EKBIS.CO, JAKARTA – Asosiasi Gabungan Pengusaha Makanan dan Minuman Indonesia (Gapmmi) meminta agar pemerintah menderegulasi aturan yang ada agar tak berbelit dan dapat membuka daya saing produksi lokal untuk ekspor produk halal. Hal itu jika pemerintah ingin memanfaatkan Organisasi Kerja Sama Islam (OKI) untuk memacu ekspor produk halal.
Wakil Ketua Umum Bidang Kebijakan Umum Gapmmi Rahmat Hidayat menyampaikan pihaknya mengapresiasi upaya pemerintah untuk meningkatkan kinerja ekspor produk halal. Hanya saja, setiap produk yang berorientasi ekspor harus dilandasi dengan kekuatan bahan baku yang kompetitif dan berdaya saing. Salah satu faktor pendukungnya adalah kebijakan yang akurat.
“Kita ini over regulasi, sehingga kebijakan yang dihasilkan itu sulit memberi ruang bagi pengusaha untuk menghasilkan produk yang berdaya saing,” kata Rahmat saat dihubungi Republika.co.id, Ahad (8/9).

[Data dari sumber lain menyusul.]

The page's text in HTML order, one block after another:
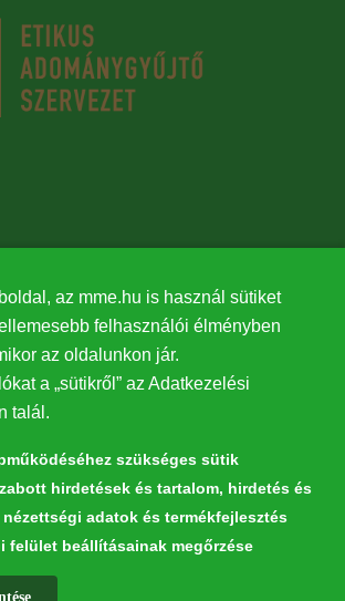
legfrissebb híreinkről, eseményeinkről!
az mme.hu is használ sütiket
felhasználói élményben
az oldalunkon jár.
a „sütikről” az Adatkezelési
talál.
szükséges sütik
hirdetések és tartalom, hirdetés és
nézettségi adatok és termékfejlesztés
felület beállításainak megőrzése
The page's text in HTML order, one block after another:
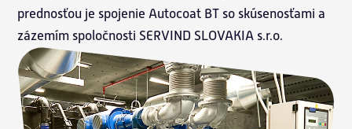
prednosťou je spojenie Autocoat BT so skúsenosťami a
zázemím spoločnosti SERVIND SLOVAKIA s.r.o.
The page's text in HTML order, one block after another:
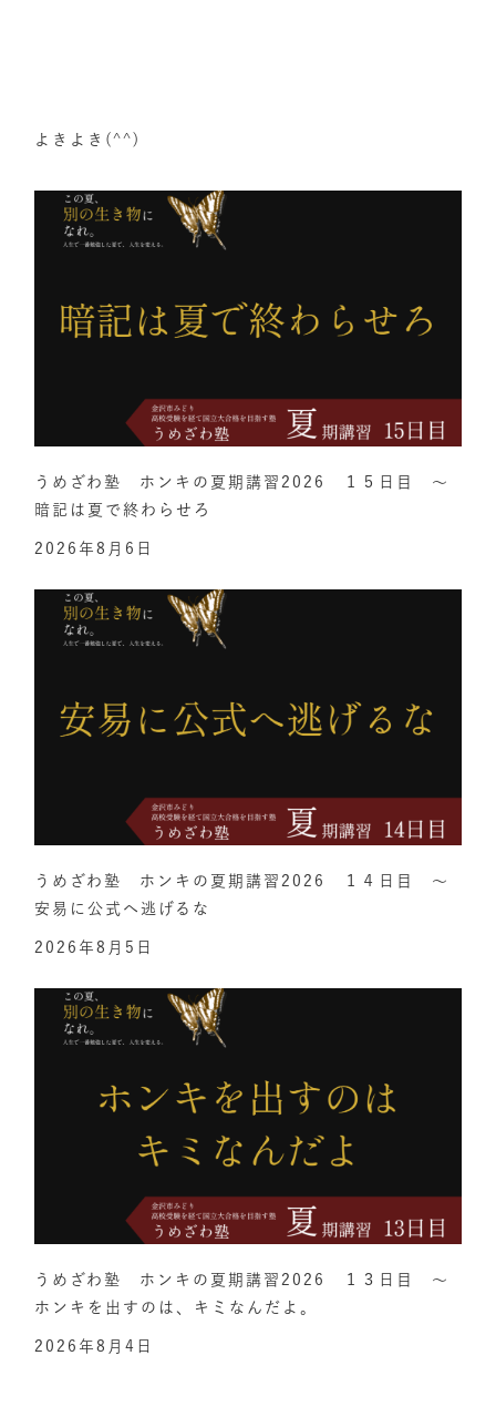
よきよき(^^)
うめざわ塾 ホンキの夏期講習2026 １５日目 ～
暗記は夏で終わらせろ
2026年8月6日
うめざわ塾 ホンキの夏期講習2026 １４日目 ～
安易に公式へ逃げるな
2026年8月5日
うめざわ塾 ホンキの夏期講習2026 １３日目 ～
ホンキを出すのは、キミなんだよ。
2026年8月4日

Dia mencontohkan, jika kebijakan yang diterapkan pemerintah akurat, maka aspek bagaimana bahan baku diimpor, aspek produksi, hingga ongkos logistik produk sudah dapat dipastikan kompetitif. Nyatanya, produk halal Indonesia masih kalah bersaing dengan negara-negara lainnya sebab belum kompetitif.
Menurut Rahmat, pemerintah perlu mengatur kebijakan yang memberi ruang bagi pelaku usaha untuk berdaya saing. Misalnya bagaimana kebijakan yang dihasilkan dapat menekan biaya impor bahan baku yang masih tinggi sehingga biaya produksi bisa turun.

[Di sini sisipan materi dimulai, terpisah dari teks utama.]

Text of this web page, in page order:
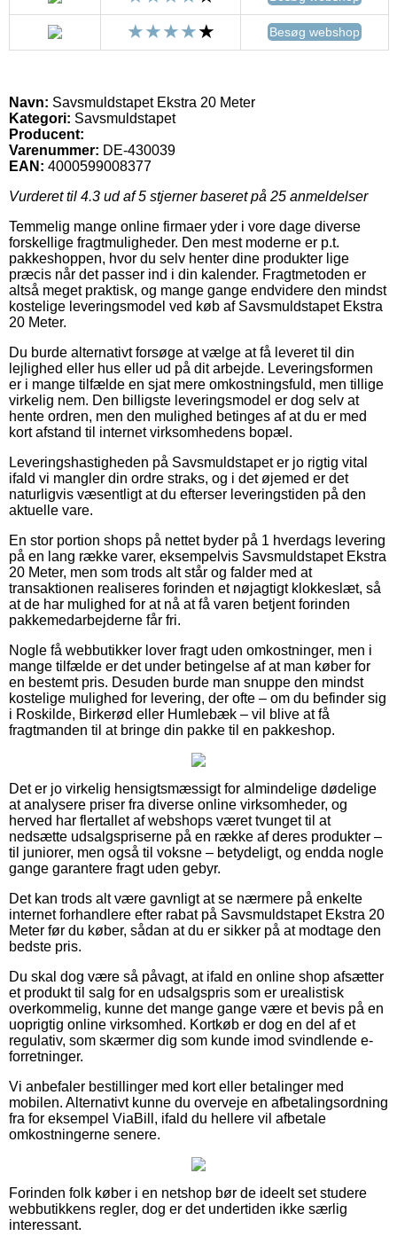
Besøg webshop
Navn: Savsmuldstapet Ekstra 20 Meter
Kategori: Savsmuldstapet
Producent:
Varenummer: DE-430039
EAN: 4000599008377
Vurderet til 4.3 ud af 5 stjerner baseret på 25 anmeldelser
Temmelig mange online firmaer yder i vore dage diverse
forskellige fragtmuligheder. Den mest moderne er p.t.
pakkeshoppen, hvor du selv henter dine produkter lige
præcis når det passer ind i din kalender. Fragtmetoden er
altså meget praktisk, og mange gange endvidere den mindst
kostelige leveringsmodel ved køb af Savsmuldstapet Ekstra
20 Meter.
Du burde alternativt forsøge at vælge at få leveret til din
lejlighed eller hus eller ud på dit arbejde. Leveringsformen
er i mange tilfælde en sjat mere omkostningsfuld, men tillige
virkelig nem. Den billigste leveringsmodel er dog selv at
hente ordren, men den mulighed betinges af at du er med
kort afstand til internet virksomhedens bopæl.
Leveringshastigheden på Savsmuldstapet er jo rigtig vital
ifald vi mangler din ordre straks, og i det øjemed er det
naturligvis væsentligt at du efterser leveringstiden på den
aktuelle vare.
En stor portion shops på nettet byder på 1 hverdags levering
på en lang række varer, eksempelvis Savsmuldstapet Ekstra
20 Meter, men som trods alt står og falder med at
transaktionen realiseres forinden et nøjagtigt klokkeslæt, så
at de har mulighed for at nå at få varen betjent forinden
pakkemedarbejderne får fri.
Nogle få webbutikker lover fragt uden omkostninger, men i
mange tilfælde er det under betingelse af at man køber for
en bestemt pris. Desuden burde man snuppe den mindst
kostelige mulighed for levering, der ofte – om du befinder sig
i Roskilde, Birkerød eller Humlebæk – vil blive at få
fragtmanden til at bringe din pakke til en pakkeshop.
Det er jo virkelig hensigtsmæssigt for almindelige dødelige
at analysere priser fra diverse online virksomheder, og
herved har flertallet af webshops været tvunget til at
nedsætte udsalgspriserne på en række af deres produkter –
til juniorer, men også til voksne – betydeligt, og endda nogle
gange garantere fragt uden gebyr.
Det kan trods alt være gavnligt at se nærmere på enkelte
internet forhandlere efter rabat på Savsmuldstapet Ekstra 20
Meter før du køber, sådan at du er sikker på at modtage den
bedste pris.
Du skal dog være så påvagt, at ifald en online shop afsætter
et produkt til salg for en udsalgspris som er urealistisk
overkommelig, kunne det mange gange være et bevis på en
uoprigtig online virksomhed. Kortkøb er dog en del af et
regulativ, som skærmer dig som kunde imod svindlende e-
forretninger.
Vi anbefaler bestillinger med kort eller betalinger med
mobilen. Alternativt kunne du overveje en afbetalingsordning
fra for eksempel ViaBill, ifald du hellere vil afbetale
omkostningerne senere.
Forinden folk køber i en netshop bør de ideelt set studere
webbutikkens regler, dog er det undertiden ikke særlig
interessant.
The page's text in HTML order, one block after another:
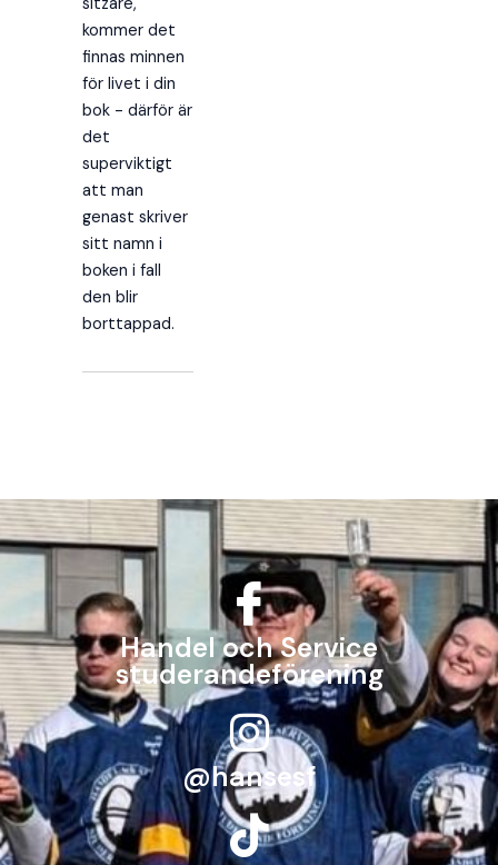
kommer det
finnas minnen
för livet i din
bok - därför är
det
superviktigt
att man
genast skriver
sitt namn i
boken i fall
den blir
borttappad.
Handel och Service
studerandeförening
@hansesf
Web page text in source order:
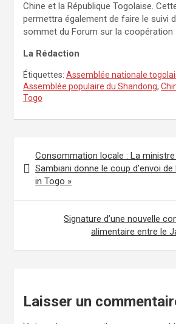
Chine et la République Togolaise.
permettra également de faire le suivi
sommet du Forum sur la coopération
La Rédaction
Étiquettes: Assemblée nationale
Assemblée populaire du Shandong,
Togo
de
l’article
Consommation locale : La
Sambiani donne le coup d’envoi
in Togo »
Signature d’une nouvelle
alimentaire entre le
Laisser un
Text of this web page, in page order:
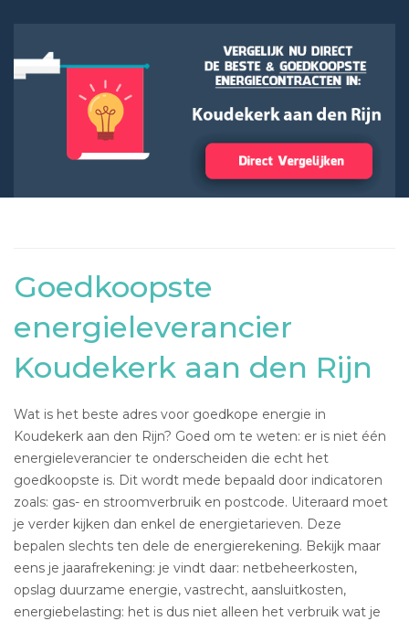
Goedkoopste
energieleverancier
Koudekerk aan den Rijn
Wat is het beste adres voor goedkope energie in
Koudekerk aan den Rijn? Goed om te weten: er is niet één
energieleverancier te onderscheiden die echt het
goedkoopste is. Dit wordt mede bepaald door indicatoren
zoals: gas- en stroomverbruik en postcode. Uiteraard moet
je verder kijken dan enkel de energietarieven. Deze
bepalen slechts ten dele de energierekening. Bekijk maar
eens je jaarafrekening: je vindt daar: netbeheerkosten,
opslag duurzame energie, vastrecht, aansluitkosten,
energiebelasting: het is dus niet alleen het verbruik wat je
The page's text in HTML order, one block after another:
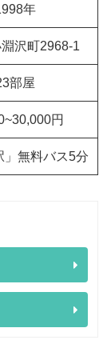
年
沢町2968-1
部屋
円
」無料バス5分
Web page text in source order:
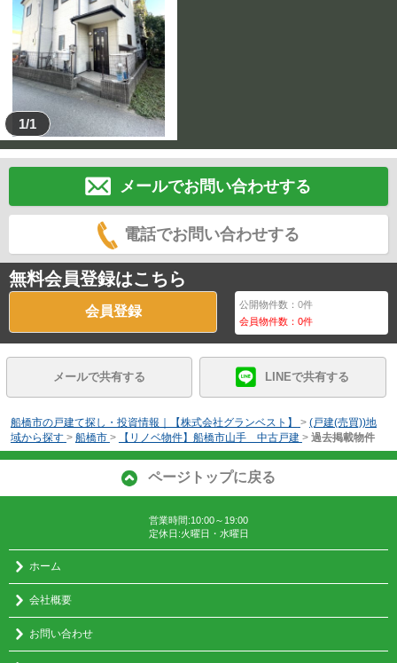
1/1
メールでお問い合わせする
電話でお問い合わせする
無料会員登録はこちら
会員登録 公開物件数：0件
会員物件数：0件
メールで共有する LINEで共有する
船橋市の戸建て探し・投資情報｜【株式会社グランベスト】 > (戸建(売買))地
域から探す > 船橋市 > 【リノベ物件】船橋市山手 中古戸建 > 過去掲載物件
ページトップに戻る
営業時間:10:00～19:00
定休日:火曜日・水曜日
ホーム
会社概要
お問い合わせ

“Yang namanya industri sampai saat ini kesulitannya adalah bahan baku, kita ingin ekspor produk halal tapi kalau ketersediaan bahan bakunya minim atau tidak kompetitif, maka hanya akan percuma,” ujarnya.

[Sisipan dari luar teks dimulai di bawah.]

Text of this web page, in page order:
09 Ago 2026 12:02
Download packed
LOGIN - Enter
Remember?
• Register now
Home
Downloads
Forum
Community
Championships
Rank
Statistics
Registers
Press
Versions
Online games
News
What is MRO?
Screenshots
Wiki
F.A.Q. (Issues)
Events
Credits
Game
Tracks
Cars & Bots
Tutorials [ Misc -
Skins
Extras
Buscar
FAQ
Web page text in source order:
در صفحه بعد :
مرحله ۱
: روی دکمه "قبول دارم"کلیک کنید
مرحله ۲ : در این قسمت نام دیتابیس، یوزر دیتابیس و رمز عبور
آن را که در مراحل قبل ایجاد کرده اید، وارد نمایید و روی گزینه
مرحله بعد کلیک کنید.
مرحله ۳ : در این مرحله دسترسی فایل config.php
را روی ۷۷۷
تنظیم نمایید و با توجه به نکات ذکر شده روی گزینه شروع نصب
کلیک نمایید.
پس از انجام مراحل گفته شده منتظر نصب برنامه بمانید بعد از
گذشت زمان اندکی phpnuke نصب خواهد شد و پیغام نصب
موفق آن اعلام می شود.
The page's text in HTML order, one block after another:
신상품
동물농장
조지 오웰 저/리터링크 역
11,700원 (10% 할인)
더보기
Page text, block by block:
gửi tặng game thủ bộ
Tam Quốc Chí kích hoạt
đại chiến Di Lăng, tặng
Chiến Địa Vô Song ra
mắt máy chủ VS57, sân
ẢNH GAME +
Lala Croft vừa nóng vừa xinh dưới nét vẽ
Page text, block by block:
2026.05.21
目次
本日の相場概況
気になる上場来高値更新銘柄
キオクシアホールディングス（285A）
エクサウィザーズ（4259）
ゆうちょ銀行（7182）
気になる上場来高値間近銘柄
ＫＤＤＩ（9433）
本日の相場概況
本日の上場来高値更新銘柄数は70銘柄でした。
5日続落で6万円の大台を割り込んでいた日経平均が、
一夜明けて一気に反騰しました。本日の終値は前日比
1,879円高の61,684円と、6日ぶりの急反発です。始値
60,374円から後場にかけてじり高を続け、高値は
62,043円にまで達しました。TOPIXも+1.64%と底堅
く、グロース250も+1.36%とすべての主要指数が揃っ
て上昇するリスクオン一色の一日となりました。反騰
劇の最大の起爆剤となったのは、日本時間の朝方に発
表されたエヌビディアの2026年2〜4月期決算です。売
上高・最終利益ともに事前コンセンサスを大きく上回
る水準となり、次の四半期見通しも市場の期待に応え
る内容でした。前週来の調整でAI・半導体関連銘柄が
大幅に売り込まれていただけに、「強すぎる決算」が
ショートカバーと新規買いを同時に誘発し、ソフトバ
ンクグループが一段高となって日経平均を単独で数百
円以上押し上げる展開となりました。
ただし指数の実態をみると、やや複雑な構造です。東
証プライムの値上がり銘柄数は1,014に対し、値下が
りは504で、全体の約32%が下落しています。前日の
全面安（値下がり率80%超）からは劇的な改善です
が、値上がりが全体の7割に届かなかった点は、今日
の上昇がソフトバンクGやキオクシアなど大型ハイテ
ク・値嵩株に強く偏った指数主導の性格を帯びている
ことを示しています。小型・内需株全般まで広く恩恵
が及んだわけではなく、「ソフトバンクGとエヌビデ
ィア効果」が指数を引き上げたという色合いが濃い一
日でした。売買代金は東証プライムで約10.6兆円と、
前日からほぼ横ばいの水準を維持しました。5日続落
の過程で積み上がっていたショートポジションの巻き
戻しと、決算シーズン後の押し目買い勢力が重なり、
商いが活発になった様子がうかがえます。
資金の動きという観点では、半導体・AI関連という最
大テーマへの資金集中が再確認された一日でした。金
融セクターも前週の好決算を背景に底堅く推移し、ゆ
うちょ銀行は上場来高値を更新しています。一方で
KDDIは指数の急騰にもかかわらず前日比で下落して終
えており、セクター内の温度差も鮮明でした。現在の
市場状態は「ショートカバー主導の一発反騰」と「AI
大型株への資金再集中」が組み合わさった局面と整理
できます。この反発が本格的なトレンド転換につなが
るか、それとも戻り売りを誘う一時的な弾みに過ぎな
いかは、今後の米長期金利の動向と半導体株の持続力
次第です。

Dia juga meminta kepada pemerintah agar memperhatikan betul setiap kebijakan dan regulasi yang dihasilkan agar mampu menyerap peluang investasi masuk. Regulasi yang tak berbelit, kata dia, harusnya lebih ditingkatkan agar investasi dapat memicu daya saing industri.
“Buktinya banyak kan, kenapa kok keluar dari China kok (investasi) larinya ke Vietnam, Thailand, bahkan Kamboja. Kenapa tidak ke Indonesia (investasinya), karena kita belum berdaya saing,” ujarnya.